EXERCISE —
Below are some entries. Output each one exactly as it appears.

─── EXERCISE MATERIAL ───

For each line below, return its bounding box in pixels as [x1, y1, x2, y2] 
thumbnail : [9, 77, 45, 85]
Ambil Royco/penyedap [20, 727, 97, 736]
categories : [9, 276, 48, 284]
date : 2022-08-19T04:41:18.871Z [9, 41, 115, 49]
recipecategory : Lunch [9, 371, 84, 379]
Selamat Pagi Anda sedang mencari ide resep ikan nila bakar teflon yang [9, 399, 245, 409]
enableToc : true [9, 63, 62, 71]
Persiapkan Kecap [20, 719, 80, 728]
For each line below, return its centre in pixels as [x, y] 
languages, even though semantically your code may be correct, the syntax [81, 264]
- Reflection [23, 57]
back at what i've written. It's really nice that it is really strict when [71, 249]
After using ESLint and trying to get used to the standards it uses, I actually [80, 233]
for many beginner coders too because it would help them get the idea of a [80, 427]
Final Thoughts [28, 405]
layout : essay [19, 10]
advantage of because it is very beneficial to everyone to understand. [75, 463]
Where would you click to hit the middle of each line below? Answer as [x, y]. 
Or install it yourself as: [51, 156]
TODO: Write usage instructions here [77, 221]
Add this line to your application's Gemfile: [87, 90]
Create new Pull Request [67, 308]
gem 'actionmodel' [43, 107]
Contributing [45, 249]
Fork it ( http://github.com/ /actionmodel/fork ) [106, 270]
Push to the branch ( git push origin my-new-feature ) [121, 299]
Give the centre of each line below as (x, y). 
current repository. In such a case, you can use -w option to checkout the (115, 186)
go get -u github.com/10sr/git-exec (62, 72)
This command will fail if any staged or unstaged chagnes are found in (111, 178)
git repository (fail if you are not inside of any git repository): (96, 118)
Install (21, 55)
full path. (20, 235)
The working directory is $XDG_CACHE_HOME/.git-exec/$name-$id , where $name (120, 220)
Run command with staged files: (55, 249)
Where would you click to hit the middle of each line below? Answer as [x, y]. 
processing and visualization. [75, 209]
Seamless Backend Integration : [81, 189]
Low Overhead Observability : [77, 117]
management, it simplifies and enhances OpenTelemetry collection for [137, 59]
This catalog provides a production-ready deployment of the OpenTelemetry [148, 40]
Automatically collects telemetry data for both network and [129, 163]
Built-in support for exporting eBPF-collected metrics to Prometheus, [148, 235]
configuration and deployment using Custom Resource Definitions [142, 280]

───

WORKED SOLUTION —
For each line below, return its bounding box in pixels as [x1, y1, x2, y2] 
thumbnail : [9, 77, 45, 85]
Ambil Royco/penyedap [20, 727, 97, 736]
categories : [9, 276, 48, 284]
date : 2022-08-19T04:41:18.871Z [9, 41, 115, 49]
recipecategory : Lunch [9, 371, 84, 379]
Selamat Pagi Anda sedang mencari ide resep ikan nila bakar teflon yang [9, 399, 245, 409]
enableToc : true [9, 63, 62, 71]
Persiapkan Kecap [20, 719, 80, 728]
For each line below, return its centre in pixels as [x, y] 
languages, even though semantically your code may be correct, the syntax [81, 264]
- Reflection [23, 57]
back at what i've written. It's really nice that it is really strict when [71, 249]
After using ESLint and trying to get used to the standards it uses, I actually [80, 233]
for many beginner coders too because it would help them get the idea of a [80, 427]
Final Thoughts [28, 405]
layout : essay [19, 10]
advantage of because it is very beneficial to everyone to understand. [75, 463]
Where would you click to hit the middle of each line below? Answer as [x, y]. 
Or install it yourself as: [51, 156]
TODO: Write usage instructions here [77, 221]
Add this line to your application's Gemfile: [87, 90]
Create new Pull Request [67, 308]
gem 'actionmodel' [43, 107]
Contributing [45, 249]
Fork it ( http://github.com/ /actionmodel/fork ) [106, 270]
Push to the branch ( git push origin my-new-feature ) [121, 299]
Give the centre of each line below as (x, y). 
current repository. In such a case, you can use -w option to checkout the (115, 186)
go get -u github.com/10sr/git-exec (62, 72)
This command will fail if any staged or unstaged chagnes are found in (111, 178)
git repository (fail if you are not inside of any git repository): (96, 118)
Install (21, 55)
full path. (20, 235)
The working directory is $XDG_CACHE_HOME/.git-exec/$name-$id , where $name (120, 220)
Run command with staged files: (55, 249)
Where would you click to hit the middle of each line below? Answer as [x, y]. 
processing and visualization. [75, 209]
Seamless Backend Integration : [81, 189]
Low Overhead Observability : [77, 117]
management, it simplifies and enhances OpenTelemetry collection for [137, 59]
This catalog provides a production-ready deployment of the OpenTelemetry [148, 40]
Automatically collects telemetry data for both network and [129, 163]
Built-in support for exporting eBPF-collected metrics to Prometheus, [148, 235]
configuration and deployment using Custom Resource Definitions [142, 280]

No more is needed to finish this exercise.